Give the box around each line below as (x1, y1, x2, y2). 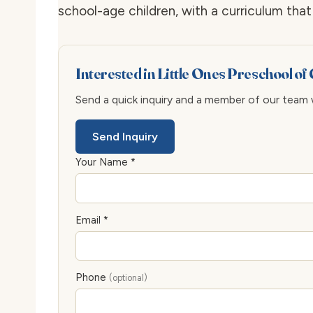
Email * (75, 213, 108, 226)
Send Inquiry (92, 130, 158, 144)
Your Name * (75, 156, 136, 169)
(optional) (109, 272, 147, 283)
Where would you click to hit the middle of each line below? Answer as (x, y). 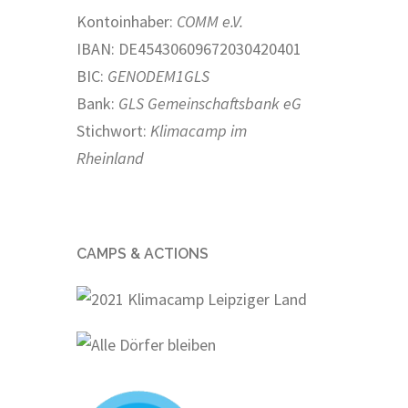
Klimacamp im (198, 131)
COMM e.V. (209, 21)
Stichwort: (113, 131)
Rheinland (110, 158)
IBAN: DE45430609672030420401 (189, 49)
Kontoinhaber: (126, 21)
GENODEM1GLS (158, 76)
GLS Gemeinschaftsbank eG (209, 103)
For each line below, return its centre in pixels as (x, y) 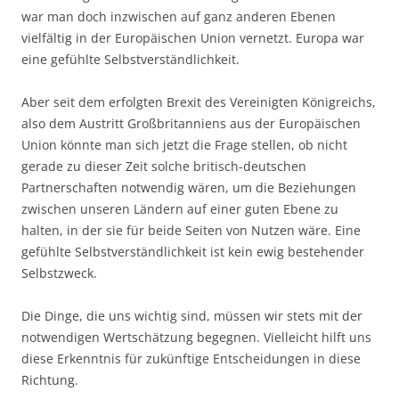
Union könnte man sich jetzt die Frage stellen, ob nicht (184, 145)
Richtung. (50, 380)
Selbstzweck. (59, 273)
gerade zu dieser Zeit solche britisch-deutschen (164, 167)
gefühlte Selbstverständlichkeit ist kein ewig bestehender (193, 252)
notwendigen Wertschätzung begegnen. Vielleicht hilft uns (196, 338)
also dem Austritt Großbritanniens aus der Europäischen (191, 124)
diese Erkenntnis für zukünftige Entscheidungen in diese (191, 359)
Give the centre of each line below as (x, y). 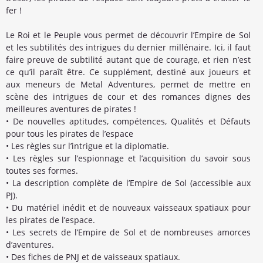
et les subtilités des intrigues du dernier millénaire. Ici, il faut (128, 48)
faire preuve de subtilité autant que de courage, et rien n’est (128, 60)
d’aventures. (30, 245)
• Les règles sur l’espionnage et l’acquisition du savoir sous (128, 159)
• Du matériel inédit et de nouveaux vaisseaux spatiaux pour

-=-=-

AIM OF THE TASK:
Taking the records above, retype every line from the one with "Union könnte man" down to the one with "gefühlte Selbstverständlichkeit ist", exactly and with nothing else.

RESPONSE AREA:
Union könnte man sich jetzt die Frage stellen, ob nicht (184, 145)
Richtung. (50, 380)
Selbstzweck. (59, 273)
gerade zu dieser Zeit solche britisch-deutschen (164, 167)
gefühlte Selbstverständlichkeit ist kein ewig bestehender (193, 252)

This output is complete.